The results of these studies will not be available for nearly two years and the timeline for a possible treatment in Canada gets cloudier
after that.


“It’s hard to put a time on it,” said Wong, “but I think the first step would be research results, and if the research results warrant it,
then clinical trials. And if a clinical trial shows really good benefit

and safety, that’s when you would talk about public healthcare system

funding.”


But Frank takes exception to that.


“The medical field has to study to make sure they are not endangering somebody’s life by having the procedure, and I can see
that,” he said, “but if a patient is willing to do it even with a chance

of losing their life instead of living the way they’re living, well why

not do it? They have nothing to lose.”


According to Frank and Colleen, the procedure changed both their lives.


“I was down, I just had nothing left because my spouse, my wife could have died,” he said. “I just felt helpless; I couldn’t do anything
for her. The doctors up here weren’t going to do anything because they

say it’s not a vascular disease.”


The MS Society recommends that treatment and testing of CCSVI only be done in the context of a research protocol. “That’s where we have the
safeguards and the follow up to protect a person’s health and safety,”

said Wong.


For Frank, Colleen’s improvements after the ‘Liberation Therapy’ speak for themselves.

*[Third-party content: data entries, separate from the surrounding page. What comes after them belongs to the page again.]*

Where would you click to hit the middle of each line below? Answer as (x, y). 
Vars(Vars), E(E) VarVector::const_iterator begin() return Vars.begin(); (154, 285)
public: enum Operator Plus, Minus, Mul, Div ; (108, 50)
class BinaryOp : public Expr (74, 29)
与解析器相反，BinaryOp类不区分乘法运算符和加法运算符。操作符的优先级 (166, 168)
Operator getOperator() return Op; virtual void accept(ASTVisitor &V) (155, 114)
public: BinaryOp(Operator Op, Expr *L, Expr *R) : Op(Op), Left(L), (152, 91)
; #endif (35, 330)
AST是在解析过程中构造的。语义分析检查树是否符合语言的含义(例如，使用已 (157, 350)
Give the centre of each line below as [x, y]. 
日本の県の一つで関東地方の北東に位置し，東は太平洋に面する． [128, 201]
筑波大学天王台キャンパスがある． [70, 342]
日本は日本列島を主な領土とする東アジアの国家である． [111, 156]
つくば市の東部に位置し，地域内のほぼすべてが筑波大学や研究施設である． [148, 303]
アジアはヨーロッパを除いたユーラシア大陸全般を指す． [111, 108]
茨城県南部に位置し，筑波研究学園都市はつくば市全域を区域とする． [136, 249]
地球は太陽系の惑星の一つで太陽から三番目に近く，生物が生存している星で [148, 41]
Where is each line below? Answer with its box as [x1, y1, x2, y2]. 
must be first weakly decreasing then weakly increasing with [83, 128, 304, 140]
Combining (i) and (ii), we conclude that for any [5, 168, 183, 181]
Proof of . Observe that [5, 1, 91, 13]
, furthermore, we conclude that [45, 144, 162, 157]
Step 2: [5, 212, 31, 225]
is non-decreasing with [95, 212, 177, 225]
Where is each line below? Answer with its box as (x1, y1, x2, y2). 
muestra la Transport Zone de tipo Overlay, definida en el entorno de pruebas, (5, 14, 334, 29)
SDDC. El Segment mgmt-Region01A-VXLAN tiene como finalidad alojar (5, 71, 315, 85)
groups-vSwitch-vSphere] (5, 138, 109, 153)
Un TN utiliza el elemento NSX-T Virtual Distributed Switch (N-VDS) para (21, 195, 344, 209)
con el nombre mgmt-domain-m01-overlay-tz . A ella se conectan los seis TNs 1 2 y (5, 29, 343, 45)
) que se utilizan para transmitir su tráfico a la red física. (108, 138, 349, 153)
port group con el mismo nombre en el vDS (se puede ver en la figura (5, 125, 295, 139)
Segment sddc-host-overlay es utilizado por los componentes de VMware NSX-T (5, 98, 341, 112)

“She’s gotten a lot back since the procedure,” he said. “She has feeling in her legs, her toes. The colouring’s coming in her legs, the
tremors are less, her voice is getting stronger again. Her eyes are not

watering as much.”


Colleen’s recovery will not be an easy one. The next step is a regimen of physiotherapy to try to regain some of her lost muscle tone.


According to doctors the most noticeable improvements take place within the first four to six months after the treatment.


“I felt bad for Frank before,” said Colleen, her voice cracking, “and now I don’t have to because everything is good.”